→ **REQUIRED ACTION**:
Below, locate the line that contains "Sports and so on". Repeat exactly from that line to the line that contains "20136 Pretax Income", inclusive, leaving out the pictures.
-----
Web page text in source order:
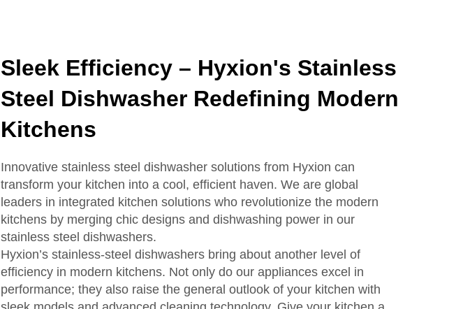
Sleek Efficiency – Hyxion's Stainless
Steel Dishwasher Redefining Modern
Kitchens
Innovative stainless steel dishwasher solutions from Hyxion can
transform your kitchen into a cool, efficient haven. We are global
leaders in integrated kitchen solutions who revolutionize the modern
kitchens by merging chic designs and dishwashing power in our
stainless steel dishwashers.
Hyxion’s stainless-steel dishwashers bring about another level of
efficiency in modern kitchens. Not only do our appliances excel in
performance; they also raise the general outlook of your kitchen with
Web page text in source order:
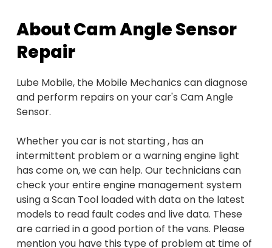
About Cam Angle Sensor
Repair
Lube Mobile, the Mobile Mechanics can diagnose
and perform repairs on your car's Cam Angle
Sensor.
Whether you car is not starting , has an
intermittent problem or a warning engine light
has come on, we can help. Our technicians can
check your entire engine management system
using a Scan Tool loaded with data on the latest
models to read fault codes and live data. These
are carried in a good portion of the vans. Please
mention you have this type of problem at time of
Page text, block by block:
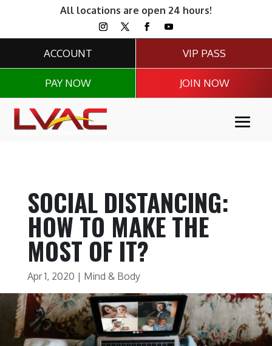
All locations are open 24 hours!
ACCOUNT
PAY NOW
VIP PASS
JOIN NOW
SOCIAL DISTANCING:
HOW TO MAKE THE
MOST OF IT?
Apr 1, 2020 | Mind & Body
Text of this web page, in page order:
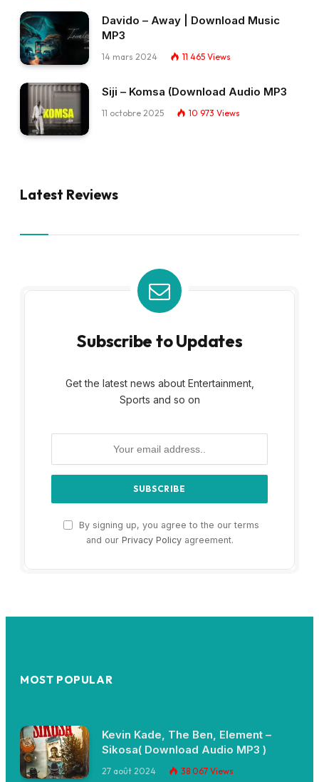
Davido – Away | Download Music
MP3
14 mars 2024 11 465 Views
Siji – Komsa (Download Audio MP3
11 octobre 2025 10 973 Views
Latest Reviews
Subscribe to Updates
Get the latest news about Entertainment,
Sports and so on
By signing up, you agree to the our terms
and our Privacy Policyagreement.
MOST POPULAR
Kevin Kade, The Ben, Element –
Sikosa( Download Audio MP3 )
27 août 2024 38 067 Views
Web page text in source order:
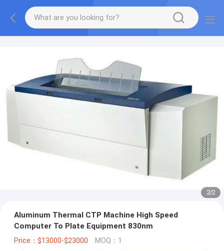
2/2
Aluminum Thermal CTP Machine High Speed
Computer To Plate Equipment 830nm
Price：$13000-$23000 MOQ：1
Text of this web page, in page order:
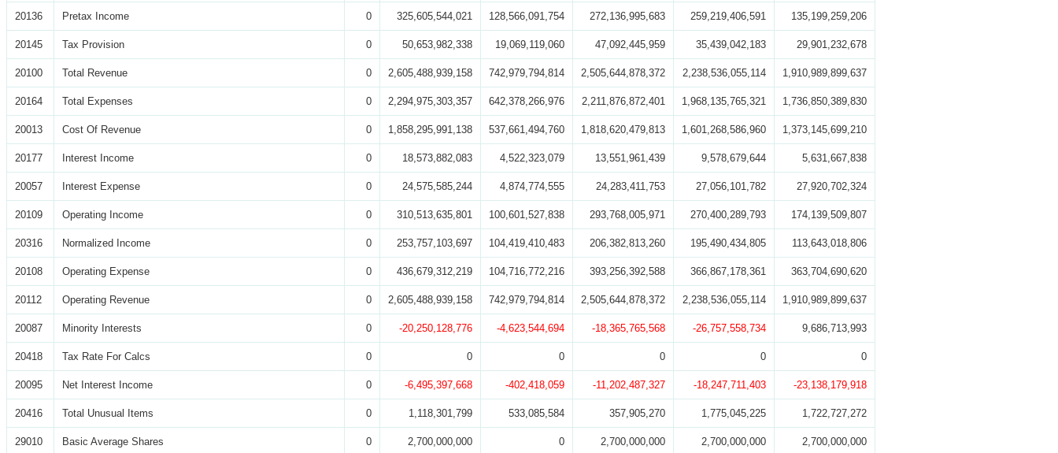
20136 Pretax Income 0 325,605,544,021 128,566,091,754 272,136,995,683 259,219,406,591 135,199,259,206
20145 Tax Provision 0 50,653,982,338 19,069,119,060 47,092,445,959 35,439,042,183 29,901,232,678
20100 Total Revenue 0 2,605,488,939,158 742,979,794,814 2,505,644,878,372 2,238,536,055,114 1,910,989,899,637
20164 Total Expenses 0 2,294,975,303,357 642,378,266,976 2,211,876,872,401 1,968,135,765,321 1,736,850,389,830
20013 Cost Of Revenue 0 1,858,295,991,138 537,661,494,760 1,818,620,479,813 1,601,268,586,960 1,373,145,699,210
20177 Interest Income 0 18,573,882,083 4,522,323,079 13,551,961,439 9,578,679,644 5,631,667,838
20057 Interest Expense 0 24,575,585,244 4,874,774,555 24,283,411,753 27,056,101,782 27,920,702,324
20109 Operating Income 0 310,513,635,801 100,601,527,838 293,768,005,971 270,400,289,793 174,139,509,807
20316 Normalized Income 0 253,757,103,697 104,419,410,483 206,382,813,260 195,490,434,805 113,643,018,806
20108 Operating Expense 0 436,679,312,219 104,716,772,216 393,256,392,588 366,867,178,361 363,704,690,620
20112 Operating Revenue 0 2,605,488,939,158 742,979,794,814 2,505,644,878,372 2,238,536,055,114 1,910,989,899,637
20087 Minority Interests 0 -20,250,128,776 -4,623,544,694 -18,365,765,568 -26,757,558,734 9,686,713,993
20418 Tax Rate For Calcs 0 0 0 0 0 0
20095 Net Interest Income 0 -6,495,397,668 -402,418,059 -11,202,487,327 -18,247,711,403 -23,138,179,918
20416 Total Unusual Items 0 1,118,301,799 533,085,584 357,905,270 1,775,045,225 1,722,727,272
29010 Basic Average Shares 0 2,700,000,000 0 2,700,000,000 2,700,000,000 2,700,000,000
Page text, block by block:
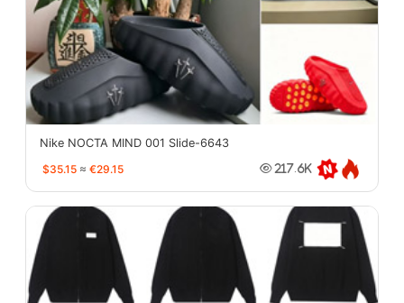
Nike NOCTA MIND 001 Slide-6643
$35.15 ≈ €29.15 217.6K
-----
→ **TASK RESPONSE**:
Sports and so on
By signing up, you agree to the our terms
and our Privacy Policyagreement.
MOST POPULAR
Kevin Kade, The Ben, Element –
Sikosa( Download Audio MP3 )
27 août 2024 38 067 Views
Web page text in source order:
2/2
Aluminum Thermal CTP Machine High Speed
Computer To Plate Equipment 830nm
Price：$13000-$23000 MOQ：1
Text of this web page, in page order:
20136 Pretax Income 0 325,605,544,021 128,566,091,754 272,136,995,683 259,219,406,591 135,199,259,206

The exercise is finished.